Members of the public enjoy unrestricted access to all reports of the Congressional Research Service, according to the Librarian of Congress, Dr. James H. Billington.
“Though CRS has no direct public mission, at present the public has unfettered access to the full inventory of CRS Reports for the Congress at no cost through the office of any Member or committee,” he wrote in an April 4 letter (pdf) to Amy Bennett of Openthegovernment.org.
Unfortunately, that assertion is quite wrong. The public does not have access to the full inventory of CRS Reports. There is not even a public index of CRS reports that would enable people to request specific reports by title.
If you find this sort of thing totally fascinating, please familiarize yourself with the work that OpenCRS is doing and see if there is a way you can help them. Just look at all this good stuff. [freegovinfo]
There was so much good stuff in the Carnival yesterday, that I didn’t append some of my favorite links from the week, but here they are.
- Two links about Google Books. One is Scott Boren’s long piece on LISNews about full txt serching in books. What you can search and how you can search it. Great well-researched piece. The second is Julia Tryon’s contribution to FreeGovInfo concerning the amount of government information available via Google Books. Google provides no statistics. This will be part of an ongoing project she’ll be working on there, stay tuned.

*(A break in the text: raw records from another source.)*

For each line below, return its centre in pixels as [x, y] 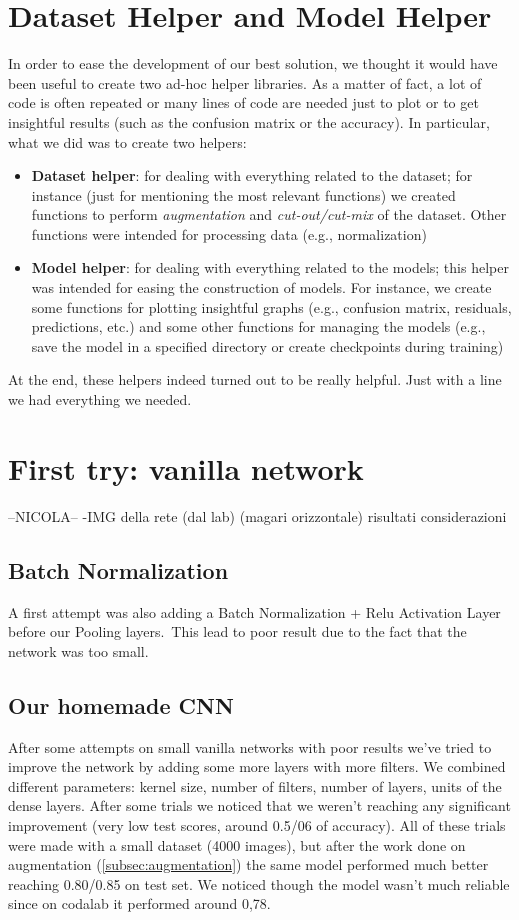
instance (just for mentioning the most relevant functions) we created [243, 194]
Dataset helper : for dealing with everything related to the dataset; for [252, 175]
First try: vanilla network [186, 467]
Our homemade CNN [121, 704]
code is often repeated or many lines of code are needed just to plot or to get [243, 102]
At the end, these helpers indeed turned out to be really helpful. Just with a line [255, 379]
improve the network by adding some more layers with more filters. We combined [257, 766]
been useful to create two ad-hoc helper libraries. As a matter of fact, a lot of [245, 82]
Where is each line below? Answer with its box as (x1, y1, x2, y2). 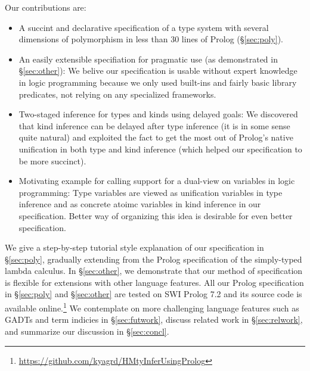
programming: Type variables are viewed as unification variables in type (18, 186, 283, 198)
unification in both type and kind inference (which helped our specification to (18, 142, 302, 155)
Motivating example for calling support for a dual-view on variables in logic (18, 174, 295, 187)
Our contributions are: (5, 1, 86, 13)
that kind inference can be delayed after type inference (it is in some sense (18, 119, 290, 132)
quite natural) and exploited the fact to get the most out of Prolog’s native (18, 131, 293, 144)
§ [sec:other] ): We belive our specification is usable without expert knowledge (18, 64, 297, 77)
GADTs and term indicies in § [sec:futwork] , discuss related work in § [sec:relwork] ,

When looking at the search results in Google for publisher field has GPO, I found 141,600 items, only 82,487 of which were available in the full view. And although it is nice to think that we have the full text for 82,487 documents, not all of them can be used. I randomly picked a title to see how it looked and chose the Statistical Abstract for 1954. The pages were clear enough to read easily but on every even numbered page part of the right hand column was chopped off.
- Also from FreeGovInfo comes this analysis of Google Video’s closing and what happened to all those DRMed video files that people supposedly “purchased” Please read Part I: DRM Killed the Files and also Part II: Why the Google Video story should scare you.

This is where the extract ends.